Ageing-related disorders

Question 1

Define ageing. What are the nine hallmarks of molecular ageing?

Answer 1

Aging is a universal process in biological organisms that is characterized by a time-dependent progressive decline in cellular and tissue function. At the molecular and cellular level, nine hallmarks have been proposed to contribute to the extremely complex, multifactorial process of aging:

1. genomic instability and defects in nuclear architecture;
2. telomere attrition;
3. epigenetic alterations and chromatin remodeling;
4. loss of proteostasis;
5. deregulated nutrient sensing;
6. mitochondrial dysfunction;
7. cellular senescence;
8. stem cell exhaustion and;
9. altered intercellular communication.

Question 2

Outline HGPS as a splicing disease.

Answer 2

Hutchinson-Gilford progeria syndrome (HGPS) is a rare premature-ageing disorder arising from mutations in either genes encoding A-type lamins, or genes encoding lamin-processing enzymes. It is autosomal-dominant and affects only 1 in 4-8 million live births. The most common cause of HGPS is silent point mutations in the LMNA gene, which encodes lamin A, leading to aberrant splicing of the prelamin A mRNA and production of the lamin A variant, progerin.

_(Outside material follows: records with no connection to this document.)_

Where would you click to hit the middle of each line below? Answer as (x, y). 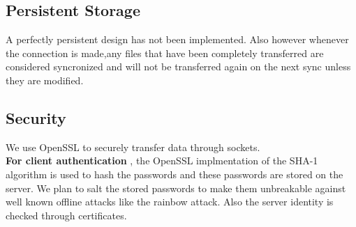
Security (36, 117)
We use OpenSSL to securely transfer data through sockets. (133, 147)
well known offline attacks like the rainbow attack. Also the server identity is (170, 202)
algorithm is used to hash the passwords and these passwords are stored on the (175, 174)
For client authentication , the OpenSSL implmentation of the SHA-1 (162, 161)
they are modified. (45, 80)
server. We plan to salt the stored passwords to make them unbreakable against (176, 188)
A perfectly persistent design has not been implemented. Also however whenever (177, 39)

Lamins, being either A- or B-type, are filament proteins that make up the nuclear lamina, a complex mesh network on the inner-face of the nuclear membrane. They have many integral cellular roles, including nuclear support and gene regulation, meaning it is no surprise that the effects of HGPS are so severe, with death at an average age of 13 years. A-type lamins are encoded by LMNA, which gives rise to four isoforms through alternative splicing.

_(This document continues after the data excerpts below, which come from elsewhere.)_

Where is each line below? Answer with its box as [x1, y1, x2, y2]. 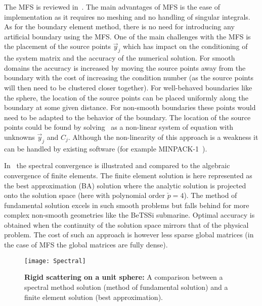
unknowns [4, 131, 35, 142]
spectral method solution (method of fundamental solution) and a [24, 281, 228, 292]
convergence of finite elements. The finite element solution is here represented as [4, 170, 252, 180]
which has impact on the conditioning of [122, 41, 248, 52]
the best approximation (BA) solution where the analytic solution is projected [4, 180, 246, 190]
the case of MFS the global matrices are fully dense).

Eriksson, Brown et al. (2003) revealed that LMNA mutations are the main cause of HGPS, in particular the substitution G608G (GGC>GGT) which they found in 90% of classical cases with mutant LMNA. This substitution is found in exon 11 of LMNA, and although the mutation is considered silent, it changes the nucleotide sequence so that it more closely resembles the consensus 5’SS. This has the effect of activating a cryptic donor site in the middle of exon 11 that is a stronger splice site than the WT, resulting in a deletion of 150 nt in the lamin A mRNA. This deletion does not disrupt the reading frame of the protein, so results in a 50 aa deletion from lamin A causing production of the truncated pathogenic protein progerin. This leads to aberrant function of the nuclear lamina, including altered gene regulation.

Question 3

What are the different types of progeroid syndromes? Give examples

Answer 3

Progeroid or premature aging syndromes are a class of rarely occurring genetic disorders. They can be broadly classified into unimodal progeroid syndromes (affecting only one tissue type) and segmental progeroid syndromes (affecting several tissues and displaying some but not all symptoms of normal physiological aging).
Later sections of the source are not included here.